**Task prompt**
Search the records for lines with the word "Retro" and copy each match.
-- Records supplied follows --
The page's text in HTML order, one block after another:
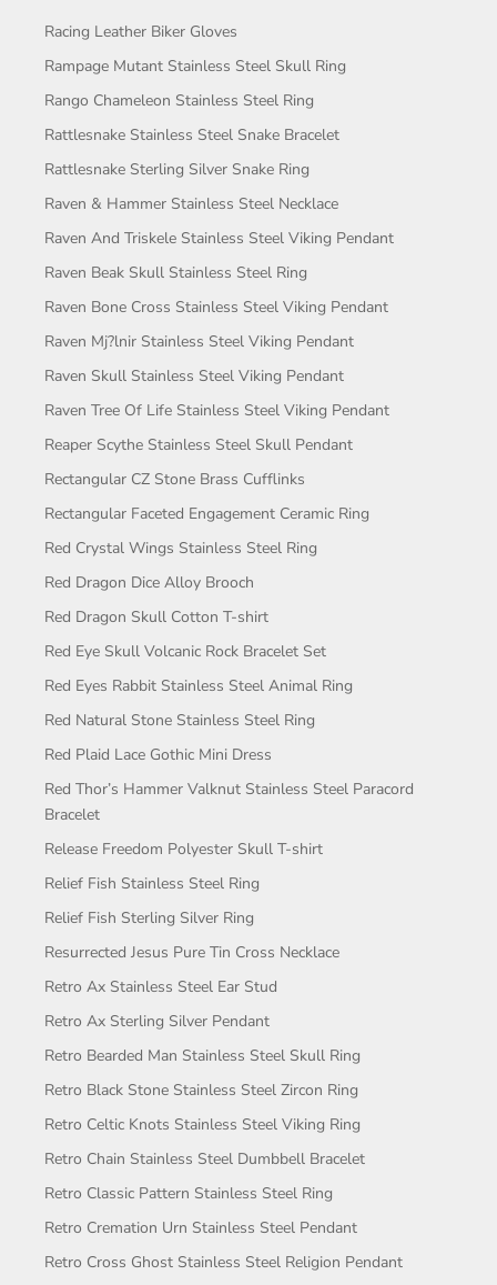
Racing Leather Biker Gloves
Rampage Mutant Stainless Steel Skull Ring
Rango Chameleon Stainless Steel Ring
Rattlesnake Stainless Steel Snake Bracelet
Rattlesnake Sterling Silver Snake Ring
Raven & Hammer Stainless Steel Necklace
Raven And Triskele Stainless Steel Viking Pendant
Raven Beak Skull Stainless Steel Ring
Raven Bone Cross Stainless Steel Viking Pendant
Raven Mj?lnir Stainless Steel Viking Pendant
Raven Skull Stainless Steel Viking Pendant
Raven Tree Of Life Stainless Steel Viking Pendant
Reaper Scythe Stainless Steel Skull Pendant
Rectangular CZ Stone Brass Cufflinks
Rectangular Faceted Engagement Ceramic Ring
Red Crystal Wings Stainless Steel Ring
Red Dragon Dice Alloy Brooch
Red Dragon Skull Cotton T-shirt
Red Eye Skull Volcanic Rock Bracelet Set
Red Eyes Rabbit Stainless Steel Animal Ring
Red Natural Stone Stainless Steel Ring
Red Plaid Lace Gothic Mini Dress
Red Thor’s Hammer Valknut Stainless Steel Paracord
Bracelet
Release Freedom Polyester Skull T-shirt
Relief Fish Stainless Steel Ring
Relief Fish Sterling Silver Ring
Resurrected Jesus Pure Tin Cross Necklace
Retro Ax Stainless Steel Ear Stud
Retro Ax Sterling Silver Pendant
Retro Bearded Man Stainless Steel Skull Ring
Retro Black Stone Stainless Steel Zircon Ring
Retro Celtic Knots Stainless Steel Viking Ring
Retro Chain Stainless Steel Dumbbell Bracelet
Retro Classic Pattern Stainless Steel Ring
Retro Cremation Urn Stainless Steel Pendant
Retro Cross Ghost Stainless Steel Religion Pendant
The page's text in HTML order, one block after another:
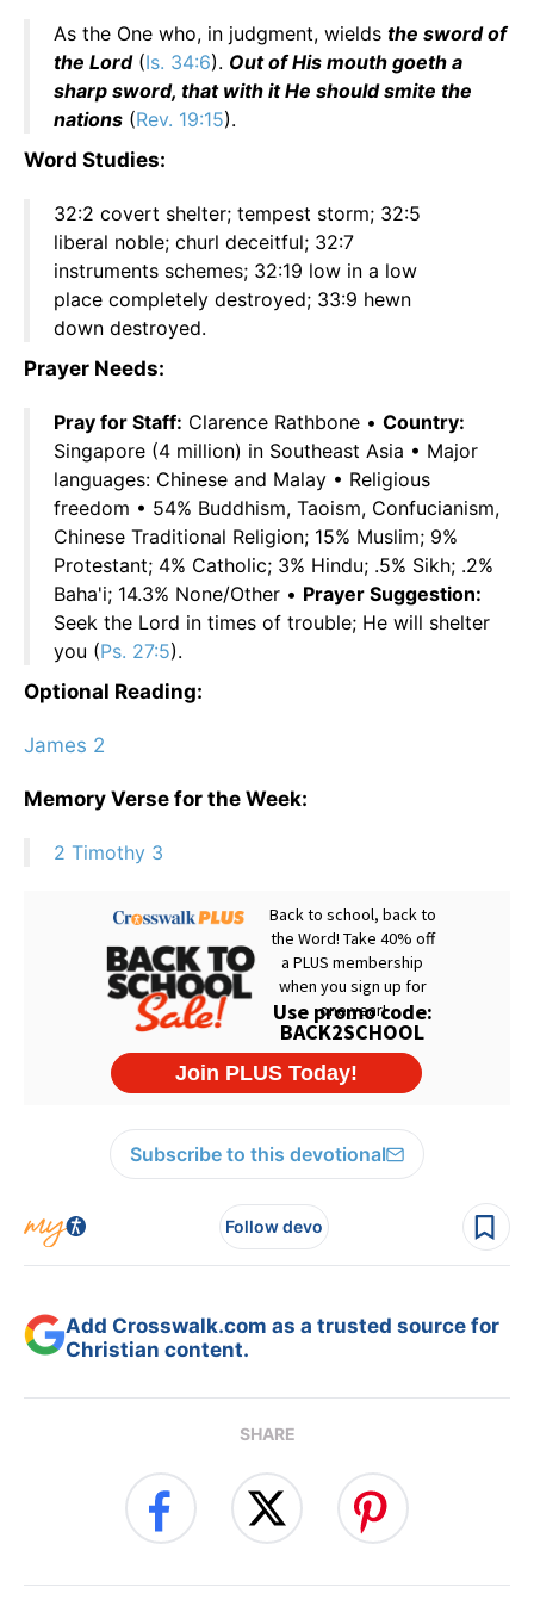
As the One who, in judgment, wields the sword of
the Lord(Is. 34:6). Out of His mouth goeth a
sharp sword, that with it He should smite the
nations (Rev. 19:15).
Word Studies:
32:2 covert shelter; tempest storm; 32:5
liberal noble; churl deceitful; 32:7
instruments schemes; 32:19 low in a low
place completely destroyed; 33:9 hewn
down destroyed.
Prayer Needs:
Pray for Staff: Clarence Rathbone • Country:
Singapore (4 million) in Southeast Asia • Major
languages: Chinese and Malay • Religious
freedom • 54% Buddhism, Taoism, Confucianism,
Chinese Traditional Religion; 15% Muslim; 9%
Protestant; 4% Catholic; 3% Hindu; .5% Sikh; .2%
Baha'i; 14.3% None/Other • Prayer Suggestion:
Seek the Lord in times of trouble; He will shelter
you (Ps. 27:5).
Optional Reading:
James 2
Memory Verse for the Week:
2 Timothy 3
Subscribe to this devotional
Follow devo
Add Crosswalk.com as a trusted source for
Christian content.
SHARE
-- Records supplied concluded --
**Response to the task**
Retro Ax Stainless Steel Ear Stud
Retro Ax Sterling Silver Pendant
Retro Bearded Man Stainless Steel Skull Ring
Retro Black Stone Stainless Steel Zircon Ring
Retro Celtic Knots Stainless Steel Viking Ring
Retro Chain Stainless Steel Dumbbell Bracelet
Retro Classic Pattern Stainless Steel Ring
Retro Cremation Urn Stainless Steel Pendant
Retro Cross Ghost Stainless Steel Religion Pendant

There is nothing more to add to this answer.